Define precision. Define recall. Define relevance. How are the three interrelated?

Under what circumstances is high recall desirable? Under what circumstances is high precision?

What is the main purpose of TREC? How does it differ from earlier evaluation efforts?

  • Topic: The Search Process and User Interfaces
  • Example Questions:

Search and retrieval is part of a larger process. Name some other components of that process.

How/why doesn't the Bates berry-picking model fit with the standard information retrieval model?

How (fundamentally) does search on a directory system like Yahoo differ from search on Altavista or Google?

Name the search modes discussed in the O'Day and Jeffries paper. What kinds of triggers did they find caused transitions from one search strategy to another?

Compare and contrast the current approaches to providing user interfaces for overviews of document collections.

What is the purpose of the TileBars graphical user interface? What are its strengths and weaknesses?

Compare and contrast the attempts that have been made to provide user interfaces to searching text collections in which the documents have been assigned large category hierarchies.

Practice design question: (Note on practice question: similar questions have been asked on exams in the past.)
Consider the DLITE interface for search (see page 314ff. in Modern IR). Name a type of search task, and design DLITE workspace that would support this task. Describe the functionality it does and does not support and sketch a storyboard of a user completing two tasks using your design. Justify your decisions.

  • Topic: Relevance Feedback
  • Example Questions:

What is main the difference between relevance feedback as defined in the literature and the more current web-based notion of "more like this"?

Given a query, three documents marked as relevant, and the Rocchio formula for relevance feedback given in class, compute the vector for the new query that results.

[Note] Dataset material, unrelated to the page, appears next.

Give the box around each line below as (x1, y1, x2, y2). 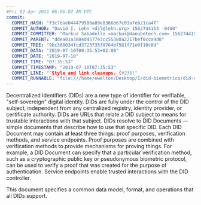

The Koenemann & Belkin study found results in three conditions for relevance feedback: opaque, transparent, and penetrable. Consider the different ways people have recently implemented systems for predicting which web page to show the user next. How do the differences in these systems correspond to the different relevance feedback conditions in the K&B study?

  • Topic: Web Site Design
  • Example Questions:

What are the major steps in web site design?

How does information architecture differ from navigation structure? 

  • Topic: The Design Process
  • Example Questions:

How is the database design process similar to/different from the web site design process?

Why are sketches used by professional designers?